KVM vs ZFS
Bruce Dawson
jbd at codemeta.com
Fri Aug 21 17:47:15 EDT 2015
On 08/21/2015 05:30 PM, Tom Buskey wrote:
>
>
> On Fri, Aug 21, 2015 at 3:33 PM, Bruce Dawson <jbd at codemeta.com
> <mailto:jbd at codemeta.com>> wrote:
>
> For this rainy weekend, please consider the following:
>
> I'm constructing a new server and want 2 KVM guest systems on it.
> There are 3 4TB drives on it. At the moment, assume one 4TB drive
> will be reserved for the KVM host. The server has 16GB of RAM.
>
>
> I've been running ZFSonLinux for awhile. Now on CentOS 7, but
> previously on Ubuntu. And OpenSolaris before that.
>
> I typically do a minimal OS with 2 smaller disks with RAID1 mdadm. I
> like to make my OS disks independant of any driver or OS addons. I
> don't know how good Linux booting on ZFS is either. Actually, I don't
> even know if it's possible. I think it is with BSD.
Ubuntu 14.04 will supposedly boot from a ZFS root.
>
> I do ZFS on my data disks (no dedup!).
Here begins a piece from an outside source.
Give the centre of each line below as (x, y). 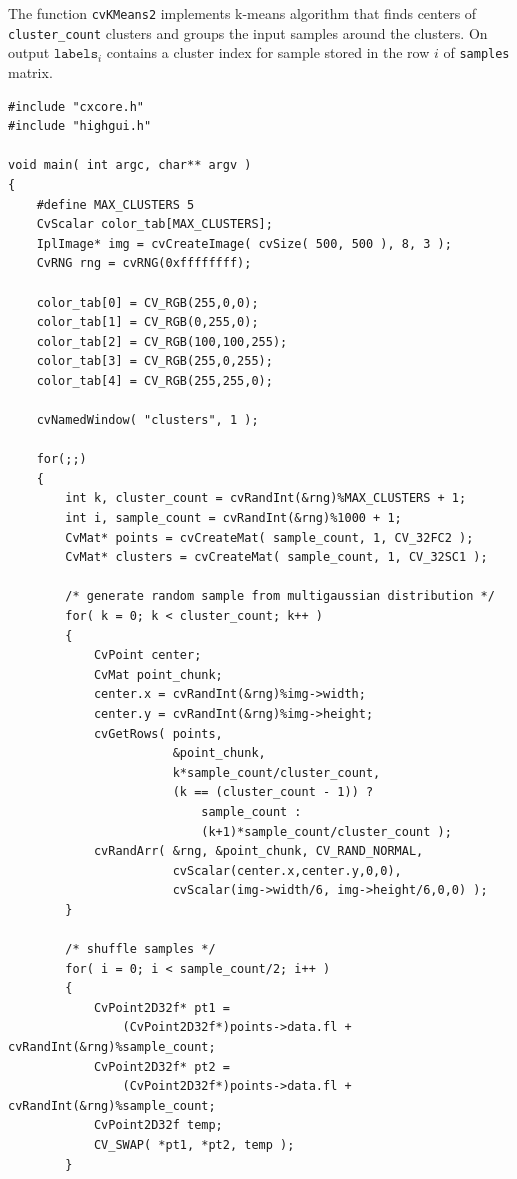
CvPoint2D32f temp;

ZFS could do a RAIDZ of the
> unused space in a partition of the OS drive + the same partitions of
> the other drives, but it really prefers whole disks and works better.
> Plus, all drives should be the same size.
>
> What are the advantages/disadvantages of:
>
> 1. Putting all disks in a ZFS pool on the host and dividing the
> pool between each guest. Or:
>
> So you're going to use one drive for the OS w/o ZFS? Then 2 drives for
> ZFS & data?
> Then using zfs commands to allocate space to the guests? I do this
> all the time.
>
> 1. Giving each guest its own disk. (At least one of the guests
> will be running ZFS).
>
> I wouldn't ever run ZFS on a single disk if I cared about the data.
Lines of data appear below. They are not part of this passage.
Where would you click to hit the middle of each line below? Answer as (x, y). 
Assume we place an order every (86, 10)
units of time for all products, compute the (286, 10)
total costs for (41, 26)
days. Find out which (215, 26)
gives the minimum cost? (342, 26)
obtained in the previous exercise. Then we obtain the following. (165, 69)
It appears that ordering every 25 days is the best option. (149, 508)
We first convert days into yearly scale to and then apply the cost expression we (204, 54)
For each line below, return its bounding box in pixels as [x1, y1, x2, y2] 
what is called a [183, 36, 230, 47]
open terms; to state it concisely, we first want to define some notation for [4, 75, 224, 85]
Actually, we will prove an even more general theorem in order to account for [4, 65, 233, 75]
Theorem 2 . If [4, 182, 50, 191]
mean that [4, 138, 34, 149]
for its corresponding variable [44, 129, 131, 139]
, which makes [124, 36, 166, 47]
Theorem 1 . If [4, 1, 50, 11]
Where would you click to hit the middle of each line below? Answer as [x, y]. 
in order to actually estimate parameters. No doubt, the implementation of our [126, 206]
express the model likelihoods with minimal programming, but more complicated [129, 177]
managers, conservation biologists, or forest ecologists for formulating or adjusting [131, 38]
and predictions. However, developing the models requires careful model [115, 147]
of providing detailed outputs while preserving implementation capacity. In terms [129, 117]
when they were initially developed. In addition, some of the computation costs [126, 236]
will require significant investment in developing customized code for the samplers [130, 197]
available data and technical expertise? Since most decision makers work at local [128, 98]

> It's like running RAID0; get an error, you lose your all your data.
> Actually, you might recover data from a RAID0 non-ZFS.
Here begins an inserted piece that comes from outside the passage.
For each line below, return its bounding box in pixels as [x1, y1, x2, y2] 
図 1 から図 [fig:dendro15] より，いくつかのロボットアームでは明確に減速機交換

Oh - but I thought ZFS will mirror "filesystems" within the pool
(probably with much poorer performance)? At any rate, I'm thinking the
first approach is the best.
>
> You can use iSCSI on ZFS to give your KVMs a a raw block device
> instead of a zfs partition w/ a QCOW2 file. I've only done the zfs
> partition & qcow2, not the iSCSI block.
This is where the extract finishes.